The Contrast in Unvaccinated Outcomes
For comparison, here’s what the data show for unvaccinated individuals during the same period:
- Hospitalisations (Unvaccinated): ~112 people
- ICU admissions (Unvaccinated): ~11 people
These are raw event counts and remain the same regardless of the population baseline used.
However, the interpretation of those events changes depending on how large the unvaccinated group is assumed to be:
Group | Hospitalisations / 100k | ICU Admissions / 100k |
---|---|---|
Vaccinated | 11.4 | 0.8 |
Unvaccinated (HSU) | 23.4 | 2.3 |
Unvaccinated (Actual) | 10.0 | 1.0 |
When using the HSU denominator, unvaccinated individuals appear more than twice as likely to require hospitalisation or ICU care compared to the vaccinated. But when using New Zealand’s actual estimated population, that difference largely disappears — and in the case of hospitalisation, vaccinated individuals actually had a slightly higher per-capita rate.
This highlights how the choice of denominator can strongly influence the narrative of risk, especially when communicated to the public through figures or statements from trusted authorities.
Vaccine Messaging, Psychology, and Public Trust
Alongside the data, the messaging from officials played a powerful role in shaping public attitudes toward the vaccine. From Ardern to health figures like Professor Michael Baker, Dr. Siouxsie Wiles, and Dr.
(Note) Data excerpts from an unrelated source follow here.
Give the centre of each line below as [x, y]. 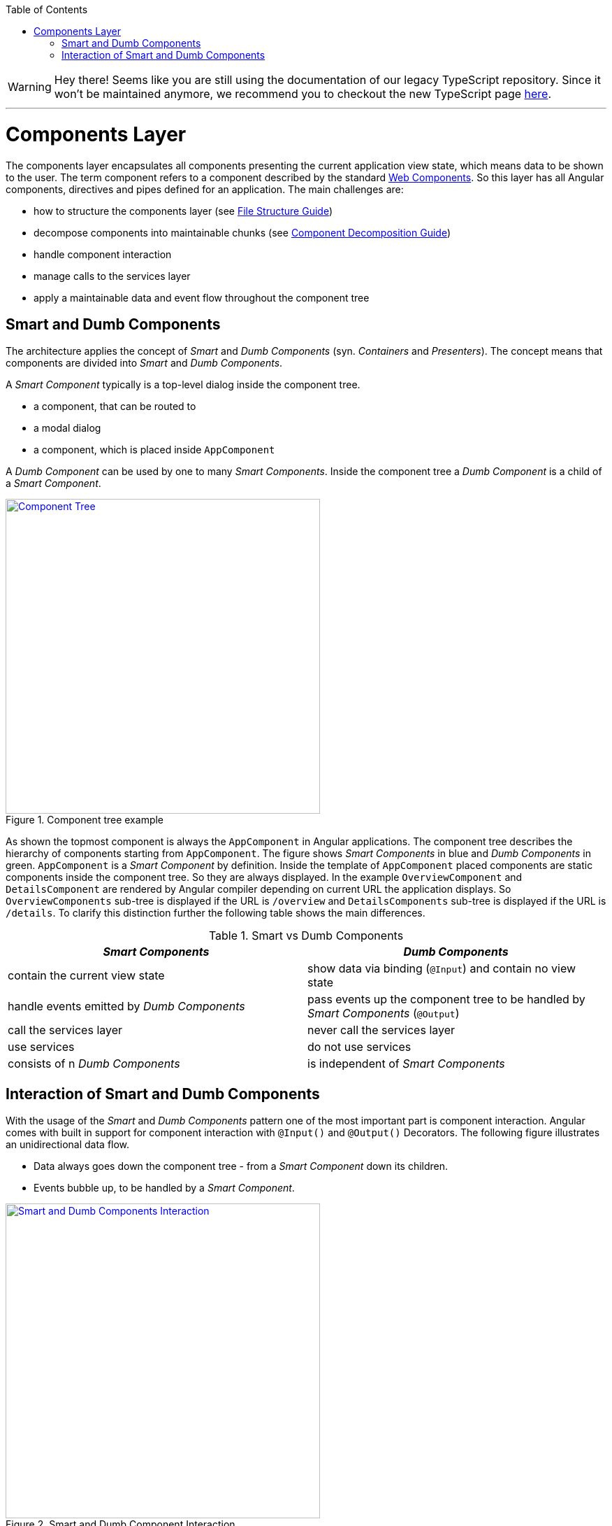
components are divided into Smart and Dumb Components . [144, 363]
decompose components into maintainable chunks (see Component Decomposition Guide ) [242, 232]
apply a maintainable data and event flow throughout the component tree [202, 297]
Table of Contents [47, 9]
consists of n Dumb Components [94, 1064]
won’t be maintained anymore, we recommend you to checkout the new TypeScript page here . [303, 94]
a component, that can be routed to [115, 407]
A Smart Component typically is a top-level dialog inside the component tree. [183, 385]
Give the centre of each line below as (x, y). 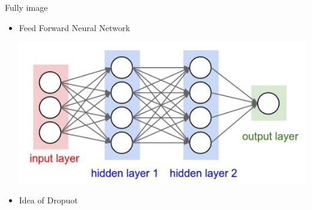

Helen Petousis-Harris, public statements reinforced urgency and framed vaccination as both a personal and civic responsibility.
Notable phrases included:
- “We need to hunt down the unvaccinated.”
- “If you take the vaccine, you won’t get sick and you won’t die.”
- “We are literally finding the unvaccinated.”
- “The vaccine is your ticket to freedom.”
- “We have two classes of people: the vaccinated and the unvaccinated.”
These statements created what behavioural scientists call a “normative nudge” — a way of promoting desired behaviours by framing them as the social default.
But when paired with data framed using the smaller HSU denominator, they may have created a distorted picture: that nearly everyone was vaccinated, and the small remaining group was both rare and dangerously exposed.
A Call for Transparency
The use of the HSU population isn’t inherently misleading. It’s useful for operations, planning, and tracking uptake within known cohorts. But when used in public communication — especially without clarification — it risks conflating statistical convenience with absolute coverage.
As New Zealand and other countries continue to learn from the pandemic, this lesson stands out: how we define and present numbers matters. In public health, trust isn’t just earned through outcomes. It’s built — or lost — through transparency. And trust matters a lot.